Basta accendere un canale a caso per qualche minuto e tra servizi sulla “rivincita del TAP” e mea culpa sul no al nucleare, il messaggio è chiaro: dimenticatevi di fare ancora gli schizzinosi su qualsiasi nocività e devastazione venga imposta in futuro per non dover mettere in discussione la folle voracità energetica del sistema economico – voracità che la transizione “ecologica” e – soprattutto – digitale moltiplicheranno: ogni nuovo dispositivo smart e ogni nuovo veicolo elettrico, esattamente al contrario della retorica che li accompagna, significano ulteriore consumo di elettricità per la trasmissione dei dati e di minerali rari, la cui estrazione è quanto di più devastante per l’ambiente, e di fronte alle crisi geopolitiche – che contribuisce a causare – tenderà sempre di più ad essere rilocalizzata in Europa.

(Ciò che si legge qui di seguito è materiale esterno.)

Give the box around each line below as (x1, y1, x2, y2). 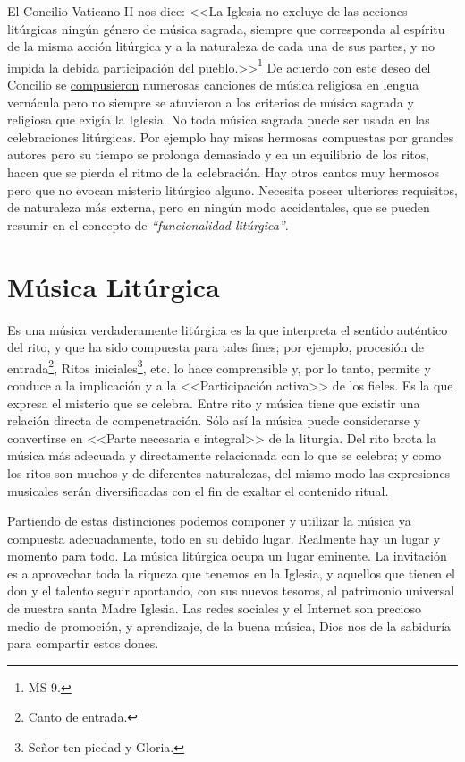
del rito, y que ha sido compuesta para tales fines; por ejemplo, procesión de (7, 338, 425, 356)
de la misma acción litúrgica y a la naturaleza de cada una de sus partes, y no (7, 37, 435, 56)
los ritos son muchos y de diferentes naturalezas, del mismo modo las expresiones (7, 463, 451, 482)
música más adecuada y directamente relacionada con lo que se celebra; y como (7, 446, 442, 465)
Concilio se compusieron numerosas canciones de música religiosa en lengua (7, 75, 419, 94)
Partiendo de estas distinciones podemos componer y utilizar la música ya (7, 511, 411, 530)
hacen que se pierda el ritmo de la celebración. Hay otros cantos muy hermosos (7, 163, 440, 181)
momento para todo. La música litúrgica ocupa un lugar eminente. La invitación (7, 546, 447, 565)
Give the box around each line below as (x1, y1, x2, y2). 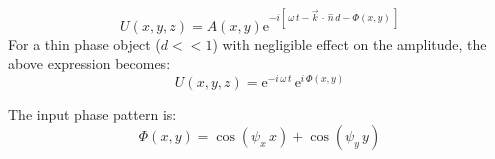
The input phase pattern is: (8, 103, 177, 124)
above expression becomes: (8, 53, 171, 74)
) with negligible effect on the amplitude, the (212, 33, 487, 54)
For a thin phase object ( (8, 33, 161, 54)
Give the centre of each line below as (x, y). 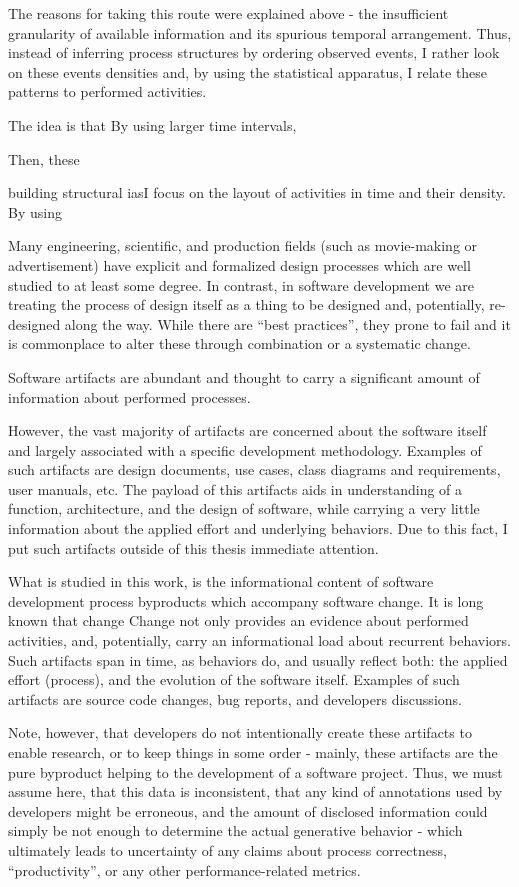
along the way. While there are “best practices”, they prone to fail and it (287, 323)
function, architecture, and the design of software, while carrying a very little (244, 508)
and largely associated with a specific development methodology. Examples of (245, 449)
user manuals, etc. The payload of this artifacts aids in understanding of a (235, 488)
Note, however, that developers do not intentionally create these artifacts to (240, 732)
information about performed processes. (129, 396)
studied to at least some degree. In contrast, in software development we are (241, 284)
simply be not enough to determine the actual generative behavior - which (235, 830)
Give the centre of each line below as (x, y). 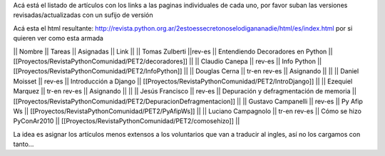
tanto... (24, 144)
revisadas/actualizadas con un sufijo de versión (83, 15)
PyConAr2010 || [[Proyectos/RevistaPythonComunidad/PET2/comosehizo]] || (127, 121)
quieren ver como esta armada (58, 38)

In questo scenario il nucleare, tecnologia duale – civile e militare – per eccellenza, torna alla ribalta da una parte sotto forma della follia chiamata deterrenza, e dall’altra presentato come unica fonte energetica contemporaneamente “pulita” (!) e illimitata – e quindi indispensabile per la crescita economica. Mentre proprio in questi giorni ci accorgiamo di come la semplice interruzione della corrente in una centrale – anche dismessa! – mette un intero continente di fronte al rischio di una catastrofe, è il caso tra l’altro di ricordare come tutte le tecnologie irreversibili come il nucleare (e come l’ingegneria genetica) rappresentano un’ipoteca sul futuro non solo dal punto di vista ambientale e sanitario, ma anche dal punto di vista sociale, obbligando a salvaguardare le competenze e l’organizzazione – anche militare – necessarie a controllarle.
L’opposizione alla guerra non può che passare per la rottura della pace sociale, per l’opposizione allo Stato e alle sue emergenze, al sistema industriale e al suo bisogno di risorse.